Stored items from a collection:
============

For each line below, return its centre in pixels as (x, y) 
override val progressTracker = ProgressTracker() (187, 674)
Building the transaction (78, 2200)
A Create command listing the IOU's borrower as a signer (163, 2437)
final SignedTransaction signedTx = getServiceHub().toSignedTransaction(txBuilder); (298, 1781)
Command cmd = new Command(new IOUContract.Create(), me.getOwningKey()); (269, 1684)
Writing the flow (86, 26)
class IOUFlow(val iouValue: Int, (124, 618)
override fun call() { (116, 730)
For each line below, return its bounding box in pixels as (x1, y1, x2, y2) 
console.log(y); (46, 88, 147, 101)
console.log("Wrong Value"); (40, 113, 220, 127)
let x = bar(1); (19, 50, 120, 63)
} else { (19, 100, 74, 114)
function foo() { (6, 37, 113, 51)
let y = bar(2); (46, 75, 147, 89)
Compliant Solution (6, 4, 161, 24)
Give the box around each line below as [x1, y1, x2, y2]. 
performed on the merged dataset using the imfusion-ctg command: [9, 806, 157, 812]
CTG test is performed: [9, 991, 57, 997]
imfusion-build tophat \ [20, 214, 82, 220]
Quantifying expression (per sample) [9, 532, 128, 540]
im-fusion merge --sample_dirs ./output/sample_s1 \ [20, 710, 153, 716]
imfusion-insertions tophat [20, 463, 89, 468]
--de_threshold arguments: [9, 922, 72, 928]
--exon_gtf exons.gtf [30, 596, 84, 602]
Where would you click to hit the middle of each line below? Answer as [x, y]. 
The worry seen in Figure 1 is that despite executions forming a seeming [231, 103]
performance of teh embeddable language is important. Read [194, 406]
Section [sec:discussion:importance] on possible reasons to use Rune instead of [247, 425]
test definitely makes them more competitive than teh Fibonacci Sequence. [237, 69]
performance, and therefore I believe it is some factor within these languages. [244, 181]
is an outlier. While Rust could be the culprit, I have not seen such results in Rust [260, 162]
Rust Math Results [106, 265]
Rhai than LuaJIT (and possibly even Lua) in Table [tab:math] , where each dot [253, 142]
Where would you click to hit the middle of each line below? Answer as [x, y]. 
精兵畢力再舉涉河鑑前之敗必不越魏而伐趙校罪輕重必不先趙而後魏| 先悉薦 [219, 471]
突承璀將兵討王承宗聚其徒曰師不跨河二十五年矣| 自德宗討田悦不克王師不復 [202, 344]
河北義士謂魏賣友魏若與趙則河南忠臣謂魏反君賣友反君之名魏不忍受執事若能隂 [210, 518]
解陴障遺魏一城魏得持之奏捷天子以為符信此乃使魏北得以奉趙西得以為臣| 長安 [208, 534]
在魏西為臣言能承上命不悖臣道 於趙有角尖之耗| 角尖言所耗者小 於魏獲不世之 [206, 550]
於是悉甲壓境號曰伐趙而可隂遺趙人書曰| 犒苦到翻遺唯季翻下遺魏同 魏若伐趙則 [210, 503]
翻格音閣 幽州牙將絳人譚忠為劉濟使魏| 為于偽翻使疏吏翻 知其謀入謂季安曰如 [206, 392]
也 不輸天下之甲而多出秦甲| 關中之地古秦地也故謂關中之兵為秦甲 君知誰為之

============

Above are some lines. Repeat exactly, and only, those from the line that has "Give the box" through the line that has "performance of teh".

• _Solution to this task_
Give the box around each line below as [x1, y1, x2, y2]. 
performed on the merged dataset using the imfusion-ctg command: [9, 806, 157, 812]
CTG test is performed: [9, 991, 57, 997]
imfusion-build tophat \ [20, 214, 82, 220]
Quantifying expression (per sample) [9, 532, 128, 540]
im-fusion merge --sample_dirs ./output/sample_s1 \ [20, 710, 153, 716]
imfusion-insertions tophat [20, 463, 89, 468]
--de_threshold arguments: [9, 922, 72, 928]
--exon_gtf exons.gtf [30, 596, 84, 602]
Where would you click to hit the middle of each line below? Answer as [x, y]. 
The worry seen in Figure 1 is that despite executions forming a seeming [231, 103]
performance of teh embeddable language is important. Read [194, 406]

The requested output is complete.